姜絮知道林薇说得对,可心里那点不甘,像野草一样疯长。

“可他……”她还想辩解,手机却突然响了。

屏幕上跳动着“江叙白”三个字。

她的心跳瞬间提到了嗓子眼,手指在接听键上悬了半天,最后还是按了拒接。

没过两秒,电话又打了过来。

林薇在一旁翻白眼:“接啊!看他能说什么!”

姜絮深吸一口气,划开了接听键,尽量让自己的声音听起来平静:“有事?”

“你在哪儿?”江叙白的声音透过听筒传来,带着点压抑的火气。

“关你什么事?”

“我问你在哪儿!”他的声音拔高了几分,“跟沈亦川在一起?”

“是又怎么样?”姜絮梗着脖子,“江叙白,我们现在不是朋友了吗?我的事,你少管。”

“朋友?”他像是听到了什么笑话,冷笑一声,“姜絮,你就这么急?刚跟我吵完架,就找了下家?”

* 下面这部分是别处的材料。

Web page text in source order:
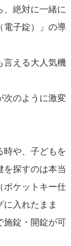
、絶対に一緒に
電子錠）」の導
言える大人気機
次のように激変
時や、子どもを
を探すのは本当
ポケットキー仕
入れたまま
施錠・開錠が可
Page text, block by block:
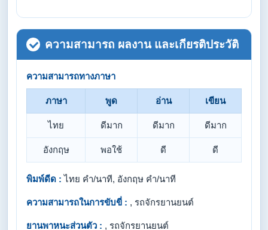
ความสามารถ ผลงาน และเกียรติประวัติ
ความสามารถทางภาษา
ภาษา พูด อ่าน เขียน
ไทย ดีมาก ดีมาก ดีมาก
อังกฤษ พอใช้ ดี ดี
พิมพ์ดีด : ไทย คำ/นาที, อังกฤษ คำ/นาที
ความสามารถในการขับขี่ : , รถจักรยานยนต์
ยานพาหนะส่วนตัว : , รถจักรยานยนต์
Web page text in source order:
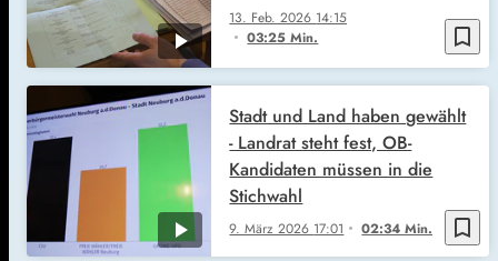
bookmark_border
13. Feb. 2026 14:15
03:25 Min.
bookmark_border
9. März 2026 17:01 02:34 Min.
Stadt und Land haben gewählt
- Landrat steht fest, OB-
Kandidaten müssen in die
Stichwahl
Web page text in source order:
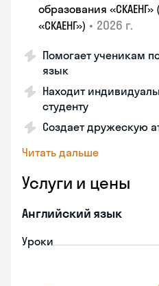
образования «СКАЕНГ»
«СКАЕНГ») • 2026 г.
Помогает ученикам
язык
Находит
студенту
Создает дружескую
Читать дальше
Услуги и цены
Английский язык
Уроки
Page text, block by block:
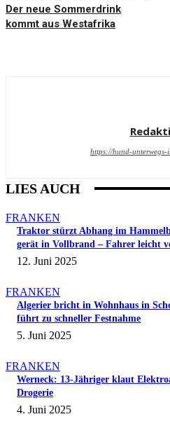
Der neue Sommerdrink
kommt aus Westafrika
https://hund-unterwegs-
LIES AUCH
FRANKEN
Traktor stürzt Abhang im
gerät in Vollbrand – Fahrer leicht
12. Juni 2025
FRANKEN
Algerier bricht in Wohnhaus in
führt zu schneller Festnahme
5. Juni 2025
FRANKEN
Werneck: 13-Jähriger klaut
Drogerie
4. Juni 2025

这句话像针一样扎进姜絮的心里,她猛地站起来,对着电话吼道:“是!我就是急!总比某些人强,揣着明白装糊涂,吊着别人有意思吗?江叙白,我告诉你,我跟沈亦川在一起,开心得很!你以后别再来烦我!”

“开心?”他的声音低了下去,带着一种她从未听过的沙哑,“姜絮,你看着我的眼睛说,你开心?”

她愣了一下,下意识地回头。

烧烤摊对面的路灯下,江叙白站在那里,黑色的T恤被风吹得贴在身上,手里紧紧攥着手机,指节泛白。他的眼睛在昏黄的灯光下,亮得惊人,像藏着一片翻涌的海。

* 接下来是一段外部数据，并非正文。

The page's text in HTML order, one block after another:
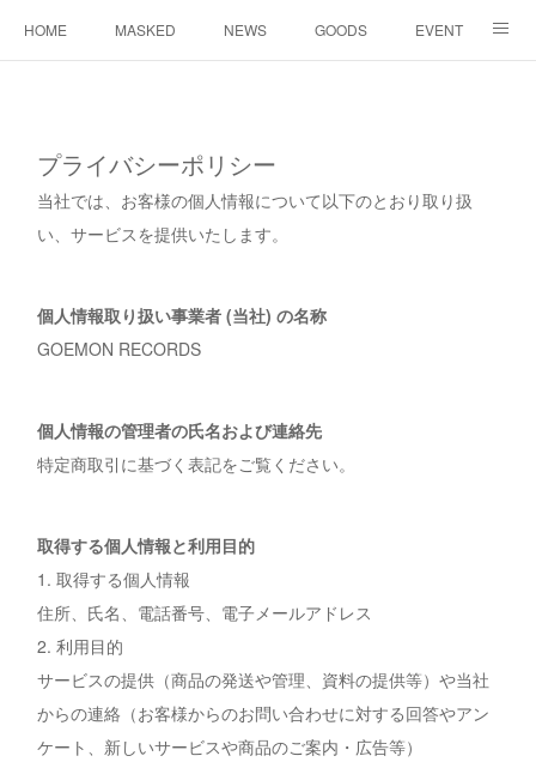
HOME MASKED NEWS GOODS EVENT
プライバシーポリシー
当社では、お客様の個人情報について以下のとおり取り扱
い、サービスを提供いたします。
個人情報取り扱い事業者 (当社) の名称
GOEMON RECORDS
個人情報の管理者の氏名および連絡先
特定商取引に基づく表記をご覧ください。
取得する個人情報と利用目的
1. 取得する個人情報
住所、氏名、電話番号、電子メールアドレス
2. 利用目的
サービスの提供（商品の発送や管理、資料の提供等）や当社
からの連絡（お客様からのお問い合わせに対する回答やアン
ケート、新しいサービスや商品のご案内・広告等）
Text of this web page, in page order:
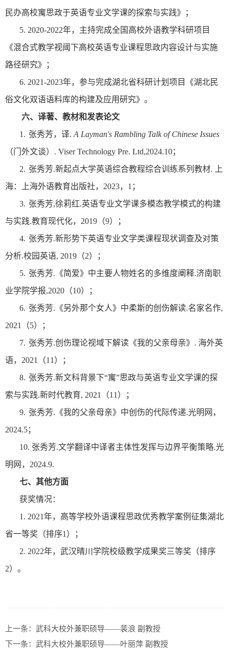
民办高校寓思政于英语专业文学课的探索与实践》；
5. 2020-2022年，主持完成全国高校外语教学科研项目
《混合式教学视阈下高校英语专业课程思政内容设计与实施
路径研究》；
6. 2021-2023年，参与完成湖北省科研计划项目《湖北民
俗文化双语语料库的构建及应用研究》。
六、译著、教材和发表论文
1. 张秀芳，译. A Layman's Rambling Talk of Chinese Issues
（门外文谈） . Viser Technology Pre. Ltd,2024.10；
2. 张秀芳.新起点大学英语综合教程综合训练系列教材.
上
海：上海外语教育出版社， 2023， 1 ；
3. 张秀芳,徐莉红.英语专业文学课多模态教学模式的构建
与实践.教育现代化， 2019 （9）；
4. 张秀芳.新形势下英语专业文学类课程现状调查及对策
分析.校园英语, 2019 （2）；
5. 张秀芳. 《简爱》中主要人物姓名的多维度阐释.济南职
业学院学报,2020 （10）；
6. 张秀芳. 《另外那个女人》中柔斯的创伤解读.名家名作,
2021
（5）；
7. 张秀芳.创伤理论视域下解读《我的父亲母亲》 . 海外英
语， 2021 （11 ）；
8. 张秀芳.新文科背景下“寓”思政与英语专业文学课的探
索与实践.新时代教育, 2021 （11 ）；
9. 张秀芳. 《我的父亲母亲》中创伤的代际传递.光明网，
2024.5；
10. 张秀芳.文学翻译中译者主体性发挥与边界平衡策略.光
明网， 2024.9.
七、其他方面
获奖情况：
1. 2021年，高等学校外语课程思政优秀教学案例征集湖北
省一等奖（排序1 ）；
2. 2022年，武汉晴川学院校级教学成果奖三等奖（排序
2）。
上一条： 武科大校外兼职硕导——裴浪 副教授
下一条： 武科大校外兼职硕导——叶丽萍 副教授
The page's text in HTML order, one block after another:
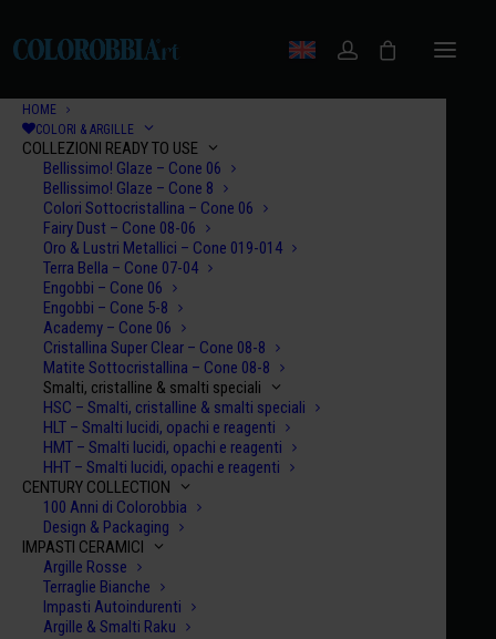
HOME
COLORI & ARGILLE
COLLEZIONI READY TO USE
Bellissimo! Glaze – Cone 06
Bellissimo! Glaze – Cone 8
Colori Sottocristallina – Cone 06
Fairy Dust – Cone 08-06
Oro & Lustri Metallici – Cone 019-014
Terra Bella – Cone 07-04
Engobbi – Cone 06
Engobbi – Cone 5-8
Academy – Cone 06
Cristallina Super Clear – Cone 08-8
Matite Sottocristallina – Cone 08-8
Smalti, cristalline & smalti speciali
HSC – Smalti, cristalline & smalti speciali
HLT – Smalti lucidi, opachi e reagenti
HMT – Smalti lucidi, opachi e reagenti
HHT – Smalti lucidi, opachi e reagenti
CENTURY COLLECTION
100 Anni di Colorobbia
Design & Packaging
IMPASTI CERAMICI
Argille Rosse
Terraglie Bianche
Impasti Autoindurenti
Argille & Smalti Raku
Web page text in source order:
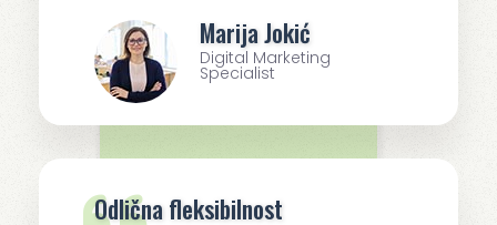
Marija Jokić
Digital Marketing
Specialist
Odlična fleksibilnost
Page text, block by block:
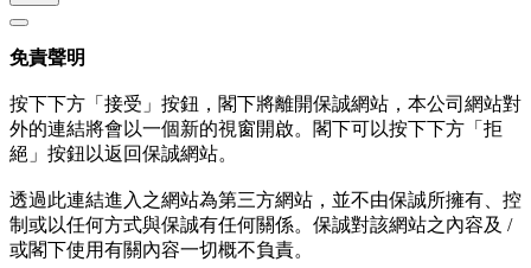
免責聲明
按下下方「接受」按鈕，閣下將離開保誠網站，本公司網站對
外的連結將會以一個新的視窗開啟。閣下可以按下下方「拒
絕」按鈕以返回保誠網站。
透過此連結進入之網站為第三方網站，並不由保誠所擁有、控
制或以任何方式與保誠有任何關係。保誠對該網站之內容及 /
或閣下使用有關內容一切概不負責。

四目相对的瞬间,姜絮的心脏像是被一只无形的手攥住了,疼得她喘不过气。

她看到他一步步朝自己走来,脚步有些急,带起地上的落叶沙沙作响。周围的喧闹仿佛都消失了,只剩下他越来越近的身影,和自己擂鼓般的心跳。

“你……”她想开口说点什么,却被他一把抓住了手腕。

他的手心滚烫,力气大得惊人,像是怕她跑掉。

“姜絮,”他盯着她的眼睛,一字一句地问,“你非要这样吗?”

“我怎样了?”她挣了挣,没挣开,眼眶却先红了,“江叙白,是你先不在乎我的!是你跟别的女生站在天台上!是你说我跟你没关系的!现在我找到了愿意对我好的人,你又来装什么深情?”

“我跟她没什么。”他的声音有些急,“那天她是来问我学生会换届的事……”

“我不管!”她打断他,像是在跟他赌气,又像是在跟自己较劲,“江叙白,我不想听你的解释。从今天起,你是你,我是我,我们老死不相往来!”

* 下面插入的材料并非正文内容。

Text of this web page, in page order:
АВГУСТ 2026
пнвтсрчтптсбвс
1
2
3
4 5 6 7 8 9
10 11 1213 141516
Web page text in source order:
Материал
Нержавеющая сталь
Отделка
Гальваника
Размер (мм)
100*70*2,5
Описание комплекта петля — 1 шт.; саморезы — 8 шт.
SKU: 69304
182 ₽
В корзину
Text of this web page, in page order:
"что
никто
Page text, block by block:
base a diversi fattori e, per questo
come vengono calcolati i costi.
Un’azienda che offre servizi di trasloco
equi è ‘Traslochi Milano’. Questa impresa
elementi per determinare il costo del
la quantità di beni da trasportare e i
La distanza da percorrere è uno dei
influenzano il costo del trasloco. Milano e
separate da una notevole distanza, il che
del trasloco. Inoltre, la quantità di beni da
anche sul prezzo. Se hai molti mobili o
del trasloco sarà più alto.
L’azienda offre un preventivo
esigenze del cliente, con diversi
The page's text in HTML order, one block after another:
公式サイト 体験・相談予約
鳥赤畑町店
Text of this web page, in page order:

“老死不相往来?”他重复了一遍,眼神里的光一点点暗下去,最后只剩下一片冰冷的灰烬。他慢慢松开手,后退了一步,像是被抽走了所有力气,“好,姜絮,这是你说的。”

说完,他转身就走,背影决绝,没有丝毫留恋。

风吹起他的衣角,也吹乱了姜絮额前的碎发。她站在原地,看着他的背影消失在街角,突然觉得眼睛很酸,鼻子很堵,好像有什么重要的东西,被她亲手弄丢了。

“絮絮……”林薇走过来,小心翼翼地拉了拉她的胳膊。

姜絮吸了吸鼻子,强忍着眼泪,拿起桌上的啤酒瓶,拧开盖子咕咚咕咚灌了几口。冰凉的液体滑过喉咙,带着辛辣的气息,却压不住心里的疼。

“薇薇,”她抹了把脸,挤出一个比哭还难看的笑,“喝酒!今天不醉不归!”

那天晚上,姜絮喝了多少酒,她自己也记不清了。

只记得林薇一直在旁边劝她少喝点,记得烧烤摊的老板过来加了好几次炭,记得月亮从东边移到西边,记得心里那个叫江叙白的名字,像扎在肉里的刺,怎么拔都拔不掉。

她想起小时候,他把她的羊角辫揪得乱七八糟,却在她被别的小朋友欺负时,第一个冲上去把人打哭;想起高中时,他把她的自行车胎扎破,却在放学路上,默默地跟在她身后,直到看着她安全到家;想起大学报到那天,他抢过她手里的行李,说“重死了,我来吧”,背影挺直,像棵可以依靠的白杨树。

原来那些被她当作“死对头”的日子里,藏着这么多她没看懂的温柔。

“江叙白……你这个混蛋……”她趴在桌子上,喃喃自语,眼泪顺着脸颊滑下来,滴在油腻的桌面上,晕开一小片水渍。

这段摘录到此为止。